He held out the pipe, and I took a moment to consider whether he was referring to the drugs or his humanity. “Your lips have touched it, haven’t they?” I’d never had cannabis before, but I wasn’t about to start in the company of an Oculus agent. I had no intention of returning to the academy the next day for a spontaneous drug test and a court martial. “Allergic, mate.”

“Oh, to be born an undersecretary,” he said with a smile. “It’s a curse.”

I felt a nervous pang, and I suddenly became uncomfortable making small talk. To distract myself, I reached for the last thing on my mind. “Rather quiet here. Is it always like this?”

Uriah took a long drag and blew the smoke from his nostrils before responding. “Well, there were reports of a large raider band massing in the outzones, so the garrison commander sent a company out to deal with them. Plus, General Okane is visiting headquarters, and he’s taken a quarter of his staff with him. Things get quiet when the Khan isn’t here.”

“Why do they call him the Khan?”

“I expect because it’s in his name. Most people don’t end up in Aegis for their grand imaginations or crackling wit.”
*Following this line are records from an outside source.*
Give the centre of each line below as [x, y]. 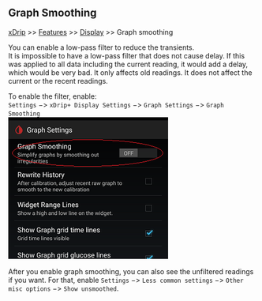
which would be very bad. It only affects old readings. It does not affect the [130, 72]
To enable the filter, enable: [52, 96]
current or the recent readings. [58, 81]
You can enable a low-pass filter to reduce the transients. [101, 47]
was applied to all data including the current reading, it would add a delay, [128, 64]
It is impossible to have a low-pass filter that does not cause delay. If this [127, 55]
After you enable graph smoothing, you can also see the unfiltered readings [131, 271]
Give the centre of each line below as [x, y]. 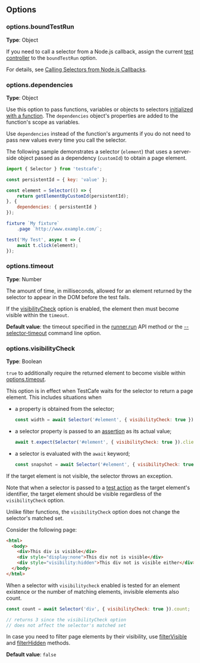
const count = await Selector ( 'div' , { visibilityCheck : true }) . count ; [98, 609]
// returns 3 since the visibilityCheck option [66, 620]
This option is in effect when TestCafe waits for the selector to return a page [100, 391]
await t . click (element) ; [48, 245]
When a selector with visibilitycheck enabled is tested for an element [93, 585]
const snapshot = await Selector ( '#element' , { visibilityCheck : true [104, 464]
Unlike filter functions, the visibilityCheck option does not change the [93, 512]
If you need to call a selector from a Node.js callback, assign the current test [100, 51]
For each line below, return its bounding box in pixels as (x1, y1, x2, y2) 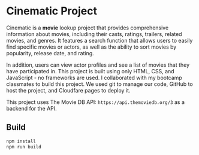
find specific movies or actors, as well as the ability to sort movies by (6, 43, 177, 50)
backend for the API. (6, 105, 57, 112)
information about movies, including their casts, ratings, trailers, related (6, 30, 182, 37)
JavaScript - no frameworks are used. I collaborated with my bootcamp (6, 74, 183, 81)
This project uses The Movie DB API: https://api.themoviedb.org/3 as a (6, 98, 185, 106)
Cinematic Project (6, 4, 98, 18)
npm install (6, 138, 36, 144)
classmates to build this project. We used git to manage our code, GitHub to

“I thought they taught you manners at that posh school for Oculus bootlickers.”

“I did say most people. If you were one of them, I would have waited to insult you behind your back like a good boy.”
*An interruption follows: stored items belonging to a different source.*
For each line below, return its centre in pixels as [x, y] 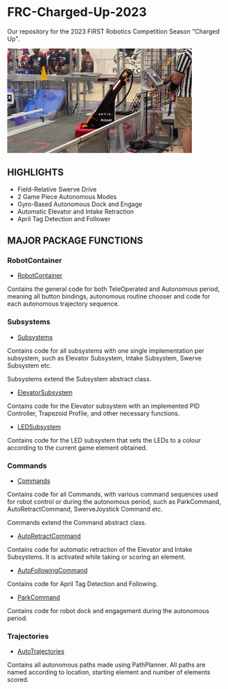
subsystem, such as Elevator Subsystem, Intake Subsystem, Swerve [105, 358]
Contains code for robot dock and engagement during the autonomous [108, 611]
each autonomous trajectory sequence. [63, 304]
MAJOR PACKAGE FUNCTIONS [75, 241]
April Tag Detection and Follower [64, 219]
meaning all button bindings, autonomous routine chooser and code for [109, 296]
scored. [18, 680]
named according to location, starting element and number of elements [109, 672]
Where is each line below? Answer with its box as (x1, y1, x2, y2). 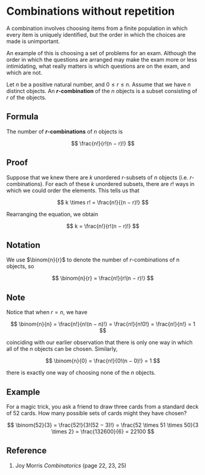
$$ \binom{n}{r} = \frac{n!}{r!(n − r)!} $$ (51, 274, 154, 282)
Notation (6, 240, 41, 250)
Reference (6, 446, 47, 456)
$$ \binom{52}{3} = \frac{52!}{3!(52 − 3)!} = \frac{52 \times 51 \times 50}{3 (7, 421, 199, 428)
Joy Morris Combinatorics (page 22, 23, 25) (15, 462, 127, 469)
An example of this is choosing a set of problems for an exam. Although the (6, 49, 196, 56)
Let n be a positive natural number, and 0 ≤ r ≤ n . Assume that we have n (6, 81, 191, 88)
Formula (6, 111, 39, 122)
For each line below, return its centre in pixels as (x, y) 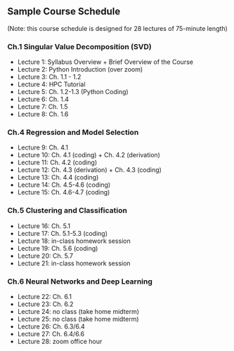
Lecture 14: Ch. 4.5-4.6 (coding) (64, 185)
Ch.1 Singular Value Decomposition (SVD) (80, 46)
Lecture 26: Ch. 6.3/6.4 (51, 326)
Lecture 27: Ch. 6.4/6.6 (51, 334)
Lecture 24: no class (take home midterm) (78, 311)
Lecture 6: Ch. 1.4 (43, 99)
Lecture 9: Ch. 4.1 (43, 147)
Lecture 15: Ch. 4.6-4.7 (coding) (64, 192)
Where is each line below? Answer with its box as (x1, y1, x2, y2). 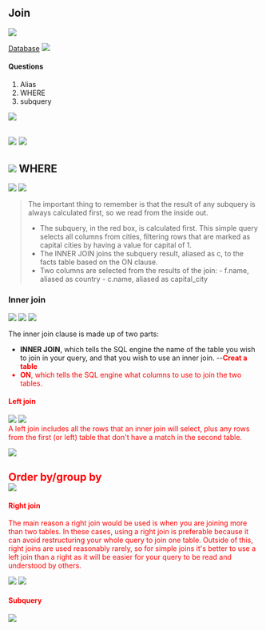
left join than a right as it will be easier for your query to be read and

Another hit of nervous energy, and I decided to look at my boots instead of Uriah’s eyes. “You seem to know this place well enough. Do you come here often?”

“Never once,” he said.

I laughed, in spite of my determination to hate him. “So you know all of this because…”
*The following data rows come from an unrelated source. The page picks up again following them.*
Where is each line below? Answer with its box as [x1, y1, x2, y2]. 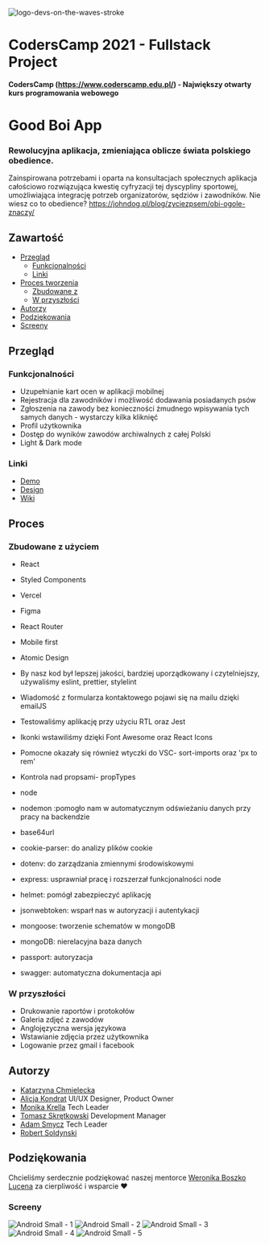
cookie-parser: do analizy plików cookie [19, 842, 153, 853]
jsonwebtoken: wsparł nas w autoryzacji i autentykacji [19, 905, 200, 915]
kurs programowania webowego [8, 88, 119, 97]
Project [8, 53, 58, 72]
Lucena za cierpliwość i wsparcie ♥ [8, 1181, 128, 1191]
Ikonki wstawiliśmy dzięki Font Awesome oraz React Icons [19, 732, 213, 742]
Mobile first [19, 637, 59, 647]
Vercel [19, 590, 42, 600]

“I talk to people. Sometimes politely. I also pay attention to the local network, which is something you could have been doing instead of moping with those trained attack dogs, so if you didn’t know about the raiders, you’ve got no one to blame but yourself.” There was the condescending superiority complex I expected from a member of Minerva’s political branch. Hermann Brandt, the man who took my happiness away, had a similar way about him. It became much easier to hate Undersecretary Noskov then.

“Those attack dogs are my friends.”

“Then congratulations, you had me fooled. That’s not an easy thing.”

I said nothing, but I could feel my cheeks burning.

“You never told me your name, by the way. I know they don’t teach you manners at the kennel, but that’s just the basics.”

“Oh, now I’m a dog. Lovely.”

“No, you’re a human being who thinks she belongs with the dogs. I’d really like to know why, but first I’ll settle for your name.”

“Thalia,” I snapped. “I can spell it if you need to write it down in your report.”

“What makes you think I’m writing a report? I’m on vacation,” he said, still smiling. “Contrary to popular belief, Oculus agents don’t spy on people for fun. Besides, I know how to spell your name.”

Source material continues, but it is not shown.